Now since we have had some introduction to the RCV1-v2 test collection let us try to understand what the authors actually calculated their experimental results. Pivotal for any Information retrieval (IR) system evaluation are the measures precision, recall and in our case the definition of relevance, see (3). Infact (1) reports a precision-recall graph. So lets take a closer look at those measures:

\begin{eqnarray} \text{Precision} &=& \frac{\text{# retrieved relevant docs}}{\text{# total retrieved docs}}\nonumber\\ &&\\ \text{Recall} &=& \frac{\text{# retrieved relevant docs}}{\text{# total relevant docs}}\nonumber \end{eqnarray}

## Relevance for RCV1-v2

Since a document can have more then one topic path (infact 32% or 257,000 documents have two or more topic paths and 4% or 23,000 documents have 4 or more different topic paths) the definition of relevance between two documents does not seems completely straight forward. Salakhutdinov & Hinton (1) define relevance as follows:

For this dataset, we define the relevance of one document to another to be the fraction of the topic labels that agree on the two paths from the root to the two documents.

This leaves room for interpretation, especially: How is relevance defined in the case when documents contain multiple topic paths? Without any other information from (1) I decided to apply the most simple extension to the above definition:

• Determine the number of identical topic codes in both document path sets and define relevance as the fraction of the former and the maximum path set length.

E.g. for the relevance between 2286 E E11 M M11 M12 and 2539 E E11 E12 we get $$Relevance(2286, 2539) = \frac{2}{5}=0.4$$ Please note, that e.g. document 2286 has three paths, namely E->E1, M->M11 and M->M12 as described above.

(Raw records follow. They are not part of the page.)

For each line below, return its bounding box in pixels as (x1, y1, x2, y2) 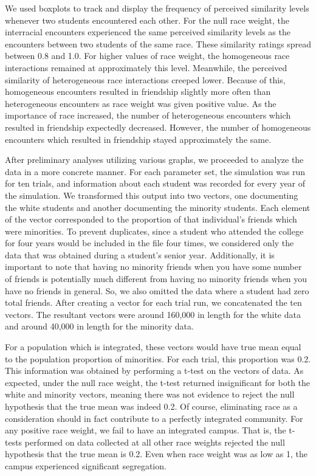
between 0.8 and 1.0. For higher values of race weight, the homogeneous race (5, 49, 290, 62)
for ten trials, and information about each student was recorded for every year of (5, 177, 306, 190)
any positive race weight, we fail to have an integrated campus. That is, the (5, 424, 286, 436)
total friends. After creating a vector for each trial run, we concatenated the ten (5, 296, 302, 309)
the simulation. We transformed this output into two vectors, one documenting (5, 188, 298, 201)
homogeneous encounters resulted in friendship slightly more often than (5, 85, 271, 98)
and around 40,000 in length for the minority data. (5, 320, 194, 333)
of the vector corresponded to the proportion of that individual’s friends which (5, 213, 297, 226)

It should be noted that other authors like Chaidaroon, Suthee and Fang, Yi (4) and Q Wang, D Zhang, L Si (5) ignore the hierachical structure of RCV1 topic labeling altogether and retain binary relevance:

... a retrieved document that shares any common test label with the query document is regarded as a relevant document.

This leads to quite high precision values, as can be seen from the experimental results in (4) and (5).

## Calculating Recall

In order to calculate the recall for a query document we need to determine the total number of relevant documents in the corpus, sometimes called yield. The only consistent way to do this for RCV1-v2 seems to calculated the weighted sum of all relevant documents like this:

$$yield(d_q):=\sum_{d\in D} relevance(d,d_q)$$

where $d_q$ is the query document and $D$ is the set of all documents in the test collection (excluding $d_q$) and relevance is calculated as the fraction of identical topic codes as detailed above. Otherwise we can never achieve 100% recall.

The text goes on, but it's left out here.